谷崎:ビジネス街の国貿あたりはおしゃれな女子が多いですね。学生街の五道口も、休日のレストランは若者で長蛇の列ができています。
北京の古いエリアの四合院(昔の日本の一戸建て的な建築)の中に看板のないレストランが林立し、若者でいっぱいなことも経済的な発展を感じさせます。
郊外のマンション群と、政府に移転される研究所などがどこまでも果てしなく成長していく様子も勢いを感じます。

――北京で、あるいは中国で最近ヒットした商品やサービスがありましたら教えていただきたいです。

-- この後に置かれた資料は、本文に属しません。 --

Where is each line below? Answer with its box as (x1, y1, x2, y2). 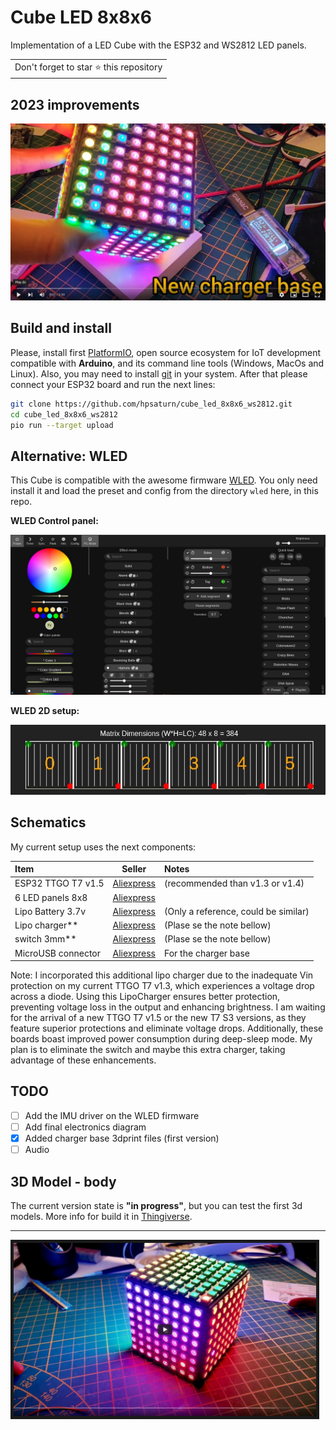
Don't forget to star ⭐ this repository (14, 61, 163, 73)
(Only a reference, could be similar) (163, 905, 310, 917)
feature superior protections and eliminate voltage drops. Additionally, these (10, 1022, 324, 1035)
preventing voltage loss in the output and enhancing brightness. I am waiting (10, 1001, 326, 1013)
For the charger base (163, 947, 250, 959)
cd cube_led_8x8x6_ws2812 (10, 409, 118, 420)
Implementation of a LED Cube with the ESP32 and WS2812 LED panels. (10, 39, 307, 51)
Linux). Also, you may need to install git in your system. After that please (10, 367, 308, 380)
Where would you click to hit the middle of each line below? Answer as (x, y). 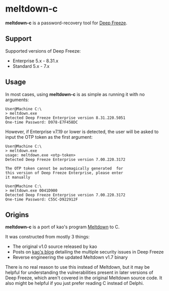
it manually (18, 177)
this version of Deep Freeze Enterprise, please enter (64, 173)
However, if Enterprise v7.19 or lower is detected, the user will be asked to (82, 132)
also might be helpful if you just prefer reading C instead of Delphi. (75, 283)
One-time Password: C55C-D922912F (42, 199)
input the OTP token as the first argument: (49, 137)
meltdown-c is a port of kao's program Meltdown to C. (62, 227)
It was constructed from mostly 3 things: (48, 237)
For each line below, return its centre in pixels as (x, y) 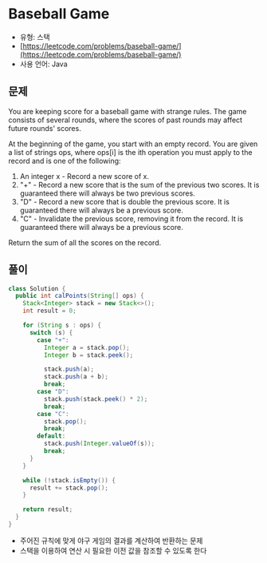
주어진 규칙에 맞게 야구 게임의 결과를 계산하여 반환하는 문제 (111, 541)
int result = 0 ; (50, 311)
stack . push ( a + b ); (76, 377)
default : (51, 436)
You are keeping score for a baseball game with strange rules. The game (128, 111)
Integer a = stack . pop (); (86, 347)
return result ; (48, 509)
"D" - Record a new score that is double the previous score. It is (124, 201)
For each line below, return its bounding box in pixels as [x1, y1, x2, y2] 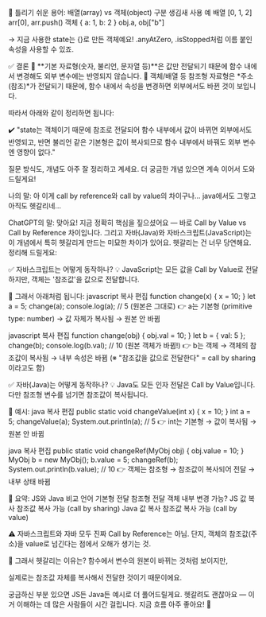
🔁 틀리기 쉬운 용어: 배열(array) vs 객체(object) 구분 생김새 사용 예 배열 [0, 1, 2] [8, 8, 253, 17]
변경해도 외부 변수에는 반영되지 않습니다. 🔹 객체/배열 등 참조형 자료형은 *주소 [16, 72, 254, 80]
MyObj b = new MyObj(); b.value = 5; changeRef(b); [8, 455, 179, 464]
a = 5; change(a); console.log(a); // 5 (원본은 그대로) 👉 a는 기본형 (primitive [8, 301, 253, 311]
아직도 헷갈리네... [8, 201, 62, 210]
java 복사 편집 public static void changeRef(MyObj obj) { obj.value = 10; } [8, 446, 245, 456]
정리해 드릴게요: [8, 248, 58, 257]
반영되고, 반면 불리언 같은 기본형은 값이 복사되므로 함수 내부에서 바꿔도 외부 [8, 138, 241, 146]
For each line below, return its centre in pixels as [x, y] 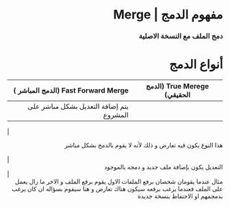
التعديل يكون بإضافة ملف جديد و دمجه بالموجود [164, 167]
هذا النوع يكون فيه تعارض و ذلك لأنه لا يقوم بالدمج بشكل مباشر [144, 145]
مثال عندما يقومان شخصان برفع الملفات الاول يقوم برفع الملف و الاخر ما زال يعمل [119, 182]
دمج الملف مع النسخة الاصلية [181, 36]
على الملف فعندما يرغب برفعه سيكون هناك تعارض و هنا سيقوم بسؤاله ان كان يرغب [117, 189]
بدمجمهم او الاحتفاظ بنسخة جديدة [180, 196]
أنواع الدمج [196, 64]
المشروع [116, 115]
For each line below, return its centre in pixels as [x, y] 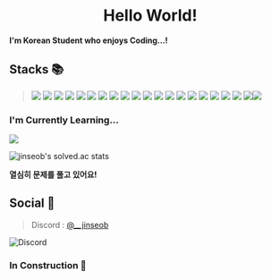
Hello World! [150, 16]
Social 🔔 [32, 204]
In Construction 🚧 [48, 265]
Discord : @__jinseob [70, 225]
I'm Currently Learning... [64, 120]
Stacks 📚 [37, 69]
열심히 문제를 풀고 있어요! [53, 174]
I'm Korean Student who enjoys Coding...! [89, 40]
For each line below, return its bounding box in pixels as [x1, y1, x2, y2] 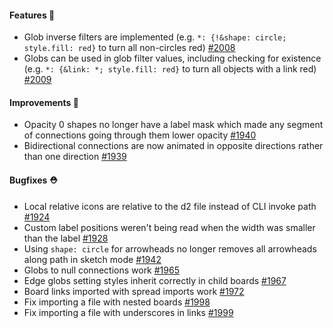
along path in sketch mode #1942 [23, 253, 162, 265]
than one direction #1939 [23, 151, 127, 163]
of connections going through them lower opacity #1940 [23, 129, 257, 141]
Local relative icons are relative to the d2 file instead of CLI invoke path [23, 200, 317, 212]
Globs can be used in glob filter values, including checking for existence [23, 52, 322, 65]
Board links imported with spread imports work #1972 [23, 285, 245, 297]
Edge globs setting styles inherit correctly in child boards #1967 [23, 274, 287, 286]
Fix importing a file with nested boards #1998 [23, 296, 211, 308]
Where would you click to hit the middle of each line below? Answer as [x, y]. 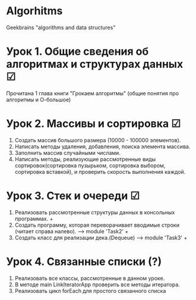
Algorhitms [34, 11]
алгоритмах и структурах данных [95, 64]
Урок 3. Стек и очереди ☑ [73, 196]
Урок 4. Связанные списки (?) [84, 262]
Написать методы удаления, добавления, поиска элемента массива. [102, 146]
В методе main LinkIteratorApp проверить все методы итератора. [97, 285]
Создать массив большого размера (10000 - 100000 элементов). [98, 140]
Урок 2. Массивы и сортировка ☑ [94, 124]
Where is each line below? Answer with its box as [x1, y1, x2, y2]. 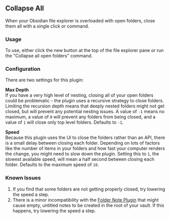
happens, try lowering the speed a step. [12, 207, 96, 213]
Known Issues [5, 174, 41, 181]
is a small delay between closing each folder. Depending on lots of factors [5, 140, 160, 146]
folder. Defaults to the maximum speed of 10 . [5, 161, 99, 168]
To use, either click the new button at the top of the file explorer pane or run [5, 47, 164, 53]
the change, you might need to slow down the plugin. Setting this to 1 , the [5, 151, 159, 157]
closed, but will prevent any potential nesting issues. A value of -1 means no [5, 108, 165, 115]
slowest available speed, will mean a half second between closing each [5, 156, 155, 162]
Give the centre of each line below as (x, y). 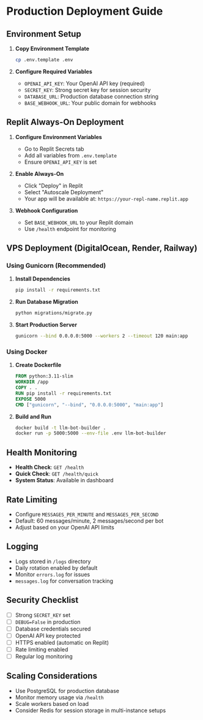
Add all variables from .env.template (71, 155)
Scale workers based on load (52, 703)
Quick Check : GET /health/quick (57, 474)
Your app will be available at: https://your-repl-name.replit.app (106, 199)
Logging (22, 547)
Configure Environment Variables (58, 137)
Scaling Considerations (52, 676)
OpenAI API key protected (48, 635)
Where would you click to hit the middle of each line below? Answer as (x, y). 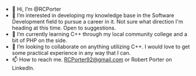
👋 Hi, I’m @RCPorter (36, 9)
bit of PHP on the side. (39, 40)
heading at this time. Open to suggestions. (64, 28)
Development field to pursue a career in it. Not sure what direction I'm (97, 22)
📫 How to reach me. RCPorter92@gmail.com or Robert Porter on (92, 60)
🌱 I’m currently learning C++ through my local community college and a (99, 34)
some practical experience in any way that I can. (71, 53)
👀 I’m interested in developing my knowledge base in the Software (93, 15)
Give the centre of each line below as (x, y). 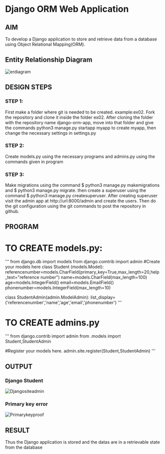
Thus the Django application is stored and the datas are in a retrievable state (82, 442)
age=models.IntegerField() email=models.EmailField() (60, 282)
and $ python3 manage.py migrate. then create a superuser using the (76, 190)
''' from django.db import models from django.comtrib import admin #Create (82, 262)
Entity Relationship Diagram (49, 60)
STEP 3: (15, 175)
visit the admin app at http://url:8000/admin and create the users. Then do (81, 201)
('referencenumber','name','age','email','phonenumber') (61, 303)
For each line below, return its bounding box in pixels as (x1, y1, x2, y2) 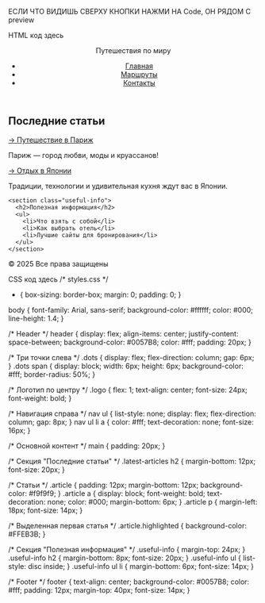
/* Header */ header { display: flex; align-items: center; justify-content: (8, 329, 239, 339)
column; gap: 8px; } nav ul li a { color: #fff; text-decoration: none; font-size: (8, 417, 254, 427)
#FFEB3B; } (8, 529, 46, 539)
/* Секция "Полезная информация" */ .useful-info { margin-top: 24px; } (8, 545, 246, 555)
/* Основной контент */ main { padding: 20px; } (8, 441, 166, 451)
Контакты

谷崎:今、外食のデリバリー(店が配達者を共有)サービスが大ヒットで、たとえばスマホでタップしていくだけで、「コンビニでジュースとお菓子と吉野家で牛丼、買い集めて持ってきて」というのが配送料100円でできます。オフィス街の昼食、夜食は今7.8割方これです。たいていのレストランがこのデリバリーに対応しているので、普通の料理も持ってきてくれて、共稼ぎの家庭でもラクです。

――中国暮らしが長い谷崎さんですが、中国で最初に感じたカルチャーショックはどのようなものでしたか?

谷崎:とにかく、モノが壊れます。最初、留学した大学の寮(一人部屋)は、入浴中ドアノブが壊れて服がなく裸同然で助けを求めにいったり、仕事用に買い求めた見かけは立派なオフィス風椅子が突然分解して、石の床で死ぬほどお尻を打ったり。櫛や物差しも何度も折れ(出かける前に櫛だと不吉な気分に……)。ホチキスは10個買っても使えるのがひとつもない。電話線がニセモノで、ネットの速度が遅かったり、電球の爆発は日常茶飯事、エレベーターが落ちた、ガス設備が爆発という話もしょっちゅう聞き、毎日の生活に命がけ感がありました。それが今の中国に変わりましたから、まあすごいです。

――最後になりますが、この本の読者の方々にメッセージをお願いいたします。

谷崎:中国はたいへんと思うかもしれませんが、中に入ってみればものすごくおもしろいです。

会社員の頃は、現地の中国人とケンカばかりしていましたが、会社を辞めたとき、彼らがいっせいに転職の声をかけてくれました。それもそれぞれの転職先とポジションが具体的で、関係的にもほぼすぐ実現する話ばかり。今の仕事がしたくて辞めたので、いかなかったですが、印象深かったです。当時の知人の一人は現在、国籍も変わってカナダで富豪になっています。

中国人のビジネスマン(外国籍や華僑も多い)は昨日上海、次はアメリカ、休日は日本という感じで歩幅がやたらと広く、かつ男女とも死ぬまでみんな何かやっているし、時代的に壮絶な世界をくぐってきている人も多いので、視点が日本人と違う。接すると日本とは違う世界がある。何があっても生き抜くことが大事、という気持ちになれます。